Ein im Bürogebäude des Betriebes wohnender Mitarbeiter wurde durch ein Geräusch auf den Brand aufmerksam und informierte eine Reinigungskraft, die sofort die Rettungskräfte alarmierte. Zeitgleich riefen auch mehrere Anwohner bei der Feuerwehr an.

Als die Feuerwehr Hedemünden als erste am Brandort eintraf, war bereits eine starke Rauchentwicklung im Bereich des Hallendaches erkennbar. Der Einsatzleiter alarmierte weitere Feuerwehren aus Hann. Münden, Lippoldshausen, Oberode, Wiershausen, Laubach, später auch die Feuerwehr aus dem benachbarten Gertenbach und Witzenhausen (Hessen). Später sollten weitere Einsatzkräfte der Göttinger Berufsfeuerwehr und aus den Gemeinden Duderstadt, Bovenden, Gieboldehausen und Radolfshausen folgen. Ingesamt waren rund 200 Feuerwehrleute im Einsatz. Durch die enorme Hitzentwicklung waren die Löscharbeiten schwierig und körperlich anstrengend. Um die hohen Flammen bekämpfen zu können, wurde eine große Menge an Löschwasser benötigt, das aus einem benachbarten Brunnen abgepumpt, mit mehreren Tanklöschfahrzeugen zum Brandort gebracht und auch aus der Werra gefördert werden musste. Das erforderliche Schlauchmaterial wurde von den Feuerwehren aus Waake und Adelebsen mit Fahrzeugen nach Hedemünden transportiert. Bei den Löscharbeiten kamen zudem drei Drehleitern zum Einsatz.

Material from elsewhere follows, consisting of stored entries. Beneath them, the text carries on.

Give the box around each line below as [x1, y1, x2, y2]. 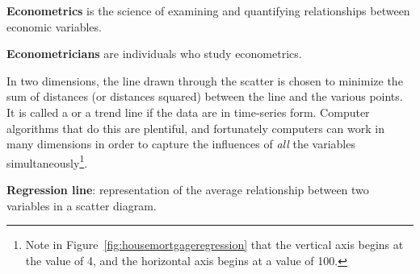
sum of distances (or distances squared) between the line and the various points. [6, 88, 403, 105]
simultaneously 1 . [6, 152, 88, 171]
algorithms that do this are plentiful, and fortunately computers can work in [6, 119, 384, 136]
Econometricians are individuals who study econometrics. [6, 45, 302, 62]
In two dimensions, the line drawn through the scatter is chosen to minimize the [6, 72, 403, 89]
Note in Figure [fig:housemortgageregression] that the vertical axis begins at [25, 236, 404, 253]
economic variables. [6, 18, 102, 35]
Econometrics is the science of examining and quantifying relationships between [6, 2, 410, 19]
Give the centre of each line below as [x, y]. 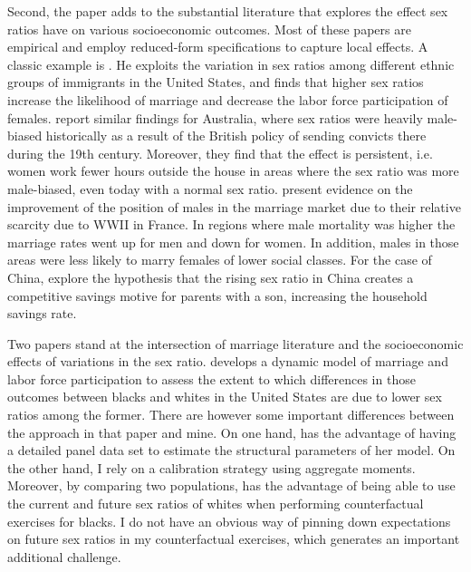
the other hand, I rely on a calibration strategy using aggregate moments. [211, 467]
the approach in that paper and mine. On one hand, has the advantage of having [232, 432]
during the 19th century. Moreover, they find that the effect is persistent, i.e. [220, 153]
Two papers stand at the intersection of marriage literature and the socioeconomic [235, 343]
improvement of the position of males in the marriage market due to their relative [234, 206]
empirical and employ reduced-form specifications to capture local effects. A [218, 47]
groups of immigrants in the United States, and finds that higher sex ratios [216, 82]
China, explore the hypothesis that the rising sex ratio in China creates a [211, 277]
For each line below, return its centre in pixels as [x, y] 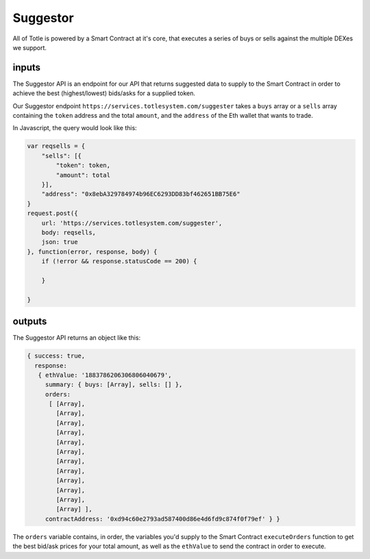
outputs [30, 322]
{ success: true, [56, 356]
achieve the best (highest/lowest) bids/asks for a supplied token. [104, 93]
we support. [30, 47]
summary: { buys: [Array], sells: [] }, [114, 385]
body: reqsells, [69, 232]
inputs [27, 67]
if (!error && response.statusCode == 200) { [119, 261]
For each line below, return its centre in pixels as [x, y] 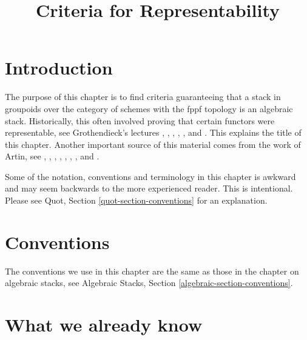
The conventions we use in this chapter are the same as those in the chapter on [152, 271]
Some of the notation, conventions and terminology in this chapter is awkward [150, 176]
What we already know [104, 325]
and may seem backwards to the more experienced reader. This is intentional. [149, 188]
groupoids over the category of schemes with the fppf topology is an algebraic [149, 108]
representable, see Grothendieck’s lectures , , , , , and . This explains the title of [153, 132]
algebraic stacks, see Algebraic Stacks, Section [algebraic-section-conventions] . [149, 283]
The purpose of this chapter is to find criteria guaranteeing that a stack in [143, 97]
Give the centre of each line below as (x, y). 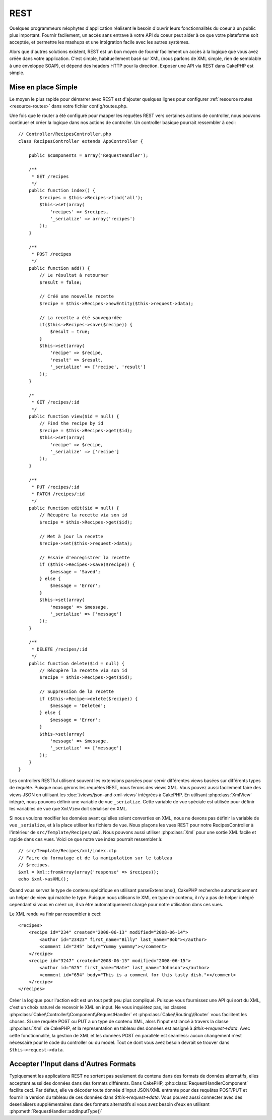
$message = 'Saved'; (75, 572)
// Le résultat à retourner (74, 275)
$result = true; (70, 332)
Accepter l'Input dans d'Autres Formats (73, 1064)
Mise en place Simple (44, 87)
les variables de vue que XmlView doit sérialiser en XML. (69, 809)
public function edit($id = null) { (74, 508)
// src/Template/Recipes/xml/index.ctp (67, 851)
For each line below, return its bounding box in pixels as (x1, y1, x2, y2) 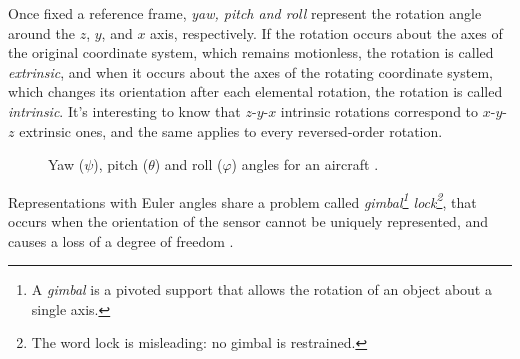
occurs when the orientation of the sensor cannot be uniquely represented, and (8, 211, 489, 231)
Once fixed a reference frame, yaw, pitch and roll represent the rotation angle (8, 3, 482, 23)
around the (8, 22, 75, 43)
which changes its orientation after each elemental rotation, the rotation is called (8, 81, 503, 102)
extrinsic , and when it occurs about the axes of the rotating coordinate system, (8, 61, 493, 82)
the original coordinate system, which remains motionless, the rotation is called (8, 42, 494, 63)
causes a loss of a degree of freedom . (8, 230, 234, 251)
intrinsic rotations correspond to (280, 100, 479, 121)
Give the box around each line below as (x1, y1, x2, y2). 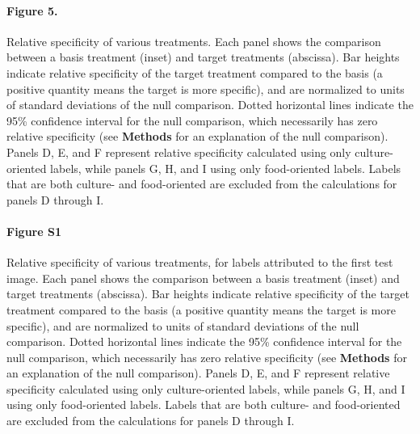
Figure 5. (6, 2, 58, 19)
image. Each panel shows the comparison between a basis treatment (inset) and (6, 269, 400, 286)
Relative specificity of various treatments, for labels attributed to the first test (6, 254, 393, 271)
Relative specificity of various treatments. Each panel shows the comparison (6, 32, 381, 49)
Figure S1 (6, 222, 61, 239)

Der Wind hatte die große Rauchwolke zunächst in Richtung Autobahn 7 geblasen, drehte aber wenig später in die entgegen gesetzte Richtung, so dass der Zugbetrieb auf der Bahnstrecke Witzenhausen – Hann. Münden eingestellt werden musste. Eine Gefahr für benachbarte Betriebe und Anwohner bestand nicht. Schadstoffmessungen der Feuerwehr ergaben keine besorgniserregenden Werte.

In der betroffenen Produktionshalle waren drei gasbetriebene Gabelstapler abgestellt. Bei der Explosion einer der Gastanks wurde ein Feuerwehrmann, der zu diesem Zeitpunkt an der Außenseite des Gebäudes Löscharbeiten durchführte, verletzt. Er erlitt ein Knalltrauma. Im weiteren Verlauf explodierten auch die Tanks der beiden anderen Stapler.

Ein Übergreifen auf das benachbarte Bürogebäude konnte durch die Feuerwehr verhindert und das Feuer schließlich unter Kontrolle gebracht werden. Die Ermittlungen zur Brandursache dauern an. Der Brandort wurde von der Polizei für weitere Untersuchungen beschlagnahmt. Die Höhe des entstandenen Gesamtschadens steht noch nicht fest. (Text/Foto: Stefan Rampfel)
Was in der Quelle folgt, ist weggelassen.